● **THE PROBLEM**
Below are entries with pictures in them. Output exactly the lines starting at the line with "For each line" and ending at the line with "Terms: factors, or", both included, but not the pictures.

● **PROVIDED DATA**

══════════════════════════════

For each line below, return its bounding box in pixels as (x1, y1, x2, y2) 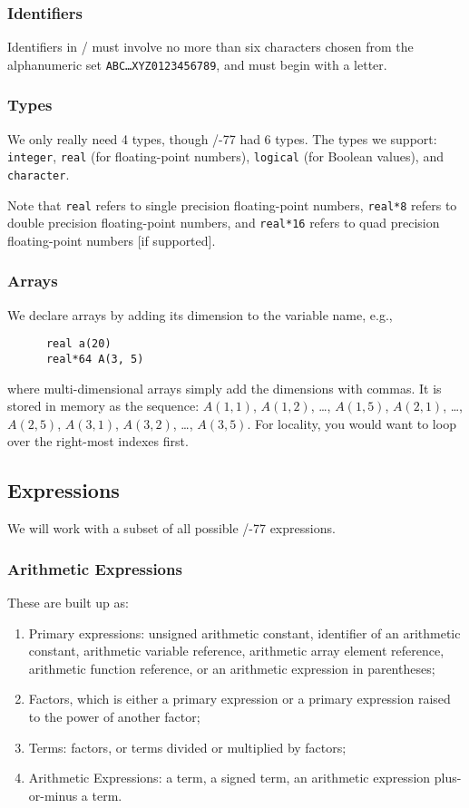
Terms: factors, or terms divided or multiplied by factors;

══════════════════════════════

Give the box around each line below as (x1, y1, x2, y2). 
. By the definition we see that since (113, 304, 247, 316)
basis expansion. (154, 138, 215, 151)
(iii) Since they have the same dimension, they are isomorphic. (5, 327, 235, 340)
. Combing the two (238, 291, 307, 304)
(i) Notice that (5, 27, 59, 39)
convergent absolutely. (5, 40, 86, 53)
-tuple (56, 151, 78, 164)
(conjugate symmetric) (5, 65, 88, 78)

══════════════════════════════

● **WRITTEN REPLY**
For each line below, return its bounding box in pixels as (x1, y1, x2, y2) 
Terms: factors, or terms divided or multiplied by factors;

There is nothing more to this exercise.